[Supplied records — start]

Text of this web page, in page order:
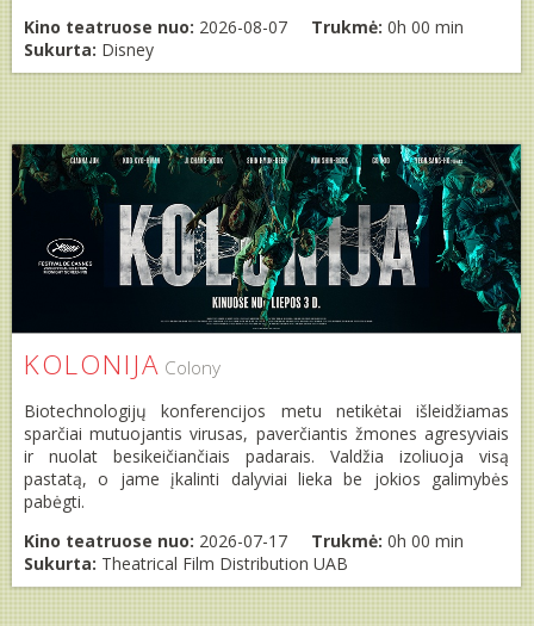
Kino teatruose nuo: 2026-08-07 Trukmė: 0h 00 min
Sukurta: Disney
KOLONIJA Colony
Biotechnologijų konferencijos metu netikėtai išleidžiamas
sparčiai mutuojantis virusas, paverčiantis žmones agresyviais
ir nuolat besikeičiančiais padarais. Valdžia izoliuoja visą
pastatą, o jame įkalinti dalyviai lieka be jokios galimybės
pabėgti.
Kino teatruose nuo: 2026-07-17 Trukmė: 0h 00 min
Sukurta: Theatrical Film Distribution UAB
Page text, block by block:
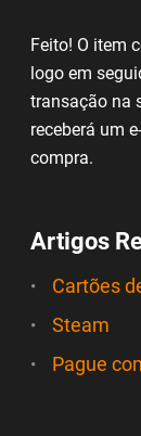
Feito! O item
logo em
transação na
receberá um
compra.
Artigos
Cartões
Steam
Pague
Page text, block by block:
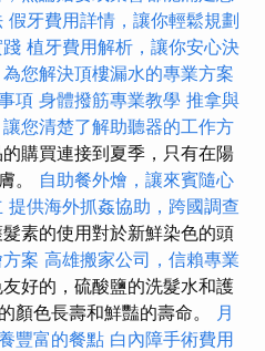
假牙費用詳情，讓你輕鬆規劃
植牙費用解析，讓你安心決
您解決頂樓漏水的專業方案
項 身體撥筋專業教學 推拿與
您清楚了解助聽器的工作方
購買連接到夏季，只有在陽
。 自助餐外燴，讓來賓隨心
提供海外抓姦協助，跨國調查
素的使用對於新鮮染色的頭
案 高雄搬家公司，信賴專業
好的，硫酸鹽的洗髮水和護
顏色長壽和鮮豔的壽命。 月
豐富的餐點 白內障手術費用
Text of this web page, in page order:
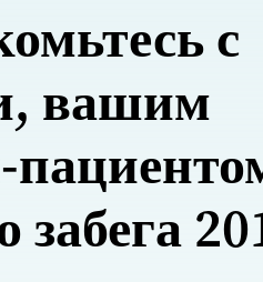
с
вашим
забега
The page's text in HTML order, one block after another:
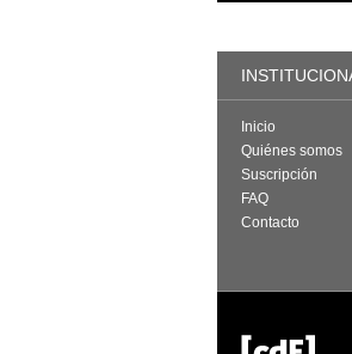
Inicio
Quiénes somos
Suscripción
FAQ
Contacto
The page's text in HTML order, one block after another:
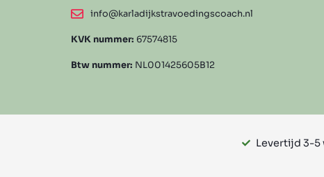
info@karladijkstravoedingscoach.nl
KVK nummer: 67574815
Btw nummer: NL001425605B12
Levertijd 3-5
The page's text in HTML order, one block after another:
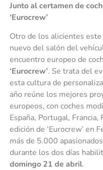
Junto al certamen de
‘Eurocrew’
Otro de los alicientes
nuevo del salón del
encuentro europeo de
‘Eurocrew’. Se trata del
esta cultura de
año reúne los mejores
europeos, con coches
España, Portugal, Francia,
edición de ‘Eurocrew’ en
más de 5.000
durante los dos días
domingo 21 de abril.
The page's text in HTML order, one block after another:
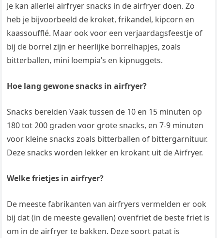
Je kan allerlei airfryer snacks in de airfryer doen. Zo
heb je bijvoorbeeld de kroket, frikandel, kipcorn en
kaassoufflé. Maar ook voor een verjaardagsfeestje of
bij de borrel zijn er heerlijke borrelhapjes, zoals
bitterballen, mini loempia’s en kipnuggets.
Hoe lang gewone snacks in airfryer?
Snacks bereiden Vaak tussen de 10 en 15 minuten op
180 tot 200 graden voor grote snacks, en 7-9 minuten
voor kleine snacks zoals bitterballen of bittergarnituur.
Deze snacks worden lekker en krokant uit de Airfryer.
Welke frietjes in airfryer?
De meeste fabrikanten van airfryers vermelden er ook
bij dat (in de meeste gevallen) ovenfriet de beste friet is
om in de airfryer te bakken. Deze soort patat is

[Supplied records — finish]

Once the pictures are dropped, repeat the data above exactly.

Text of this web page, in page order:
Kino teatruose nuo: 2026-08-07 Trukmė: 0h 00 min
Sukurta: Disney
KOLONIJA Colony
Biotechnologijų konferencijos metu netikėtai išleidžiamas
sparčiai mutuojantis virusas, paverčiantis žmones agresyviais
ir nuolat besikeičiančiais padarais. Valdžia izoliuoja visą
pastatą, o jame įkalinti dalyviai lieka be jokios galimybės
pabėgti.
Kino teatruose nuo: 2026-07-17 Trukmė: 0h 00 min
Sukurta: Theatrical Film Distribution UAB
Page text, block by block:
Feito! O item
logo em
transação na
receberá um
compra.
Artigos
Cartões
Steam
Pague
Page text, block by block:
假牙費用詳情，讓你輕鬆規劃
植牙費用解析，讓你安心決
您解決頂樓漏水的專業方案
項 身體撥筋專業教學 推拿與
您清楚了解助聽器的工作方
購買連接到夏季，只有在陽
。 自助餐外燴，讓來賓隨心
提供海外抓姦協助，跨國調查
素的使用對於新鮮染色的頭
案 高雄搬家公司，信賴專業
好的，硫酸鹽的洗髮水和護
顏色長壽和鮮豔的壽命。 月
豐富的餐點 白內障手術費用
Text of this web page, in page order:
с
вашим
забега
The page's text in HTML order, one block after another:
Inicio
Quiénes somos
Suscripción
FAQ
Contacto
The page's text in HTML order, one block after another:
info@karladijkstravoedingscoach.nl
KVK nummer: 67574815
Btw nummer: NL001425605B12
Levertijd 3-5
The page's text in HTML order, one block after another:
Junto al certamen de
‘Eurocrew’
Otro de los alicientes
nuevo del salón del
encuentro europeo de
‘Eurocrew’. Se trata del
esta cultura de
año reúne los mejores
europeos, con coches
España, Portugal, Francia,
edición de ‘Eurocrew’ en
más de 5.000
durante los dos días
domingo 21 de abril.
The page's text in HTML order, one block after another:
Je kan allerlei airfryer snacks in de airfryer doen. Zo
heb je bijvoorbeeld de kroket, frikandel, kipcorn en
kaassoufflé. Maar ook voor een verjaardagsfeestje of
bij de borrel zijn er heerlijke borrelhapjes, zoals
bitterballen, mini loempia’s en kipnuggets.
Hoe lang gewone snacks in airfryer?
Snacks bereiden Vaak tussen de 10 en 15 minuten op
180 tot 200 graden voor grote snacks, en 7-9 minuten
voor kleine snacks zoals bitterballen of bittergarnituur.
Deze snacks worden lekker en krokant uit de Airfryer.
Welke frietjes in airfryer?
De meeste fabrikanten van airfryers vermelden er ook
bij dat (in de meeste gevallen) ovenfriet de beste friet is
om in de airfryer te bakken. Deze soort patat is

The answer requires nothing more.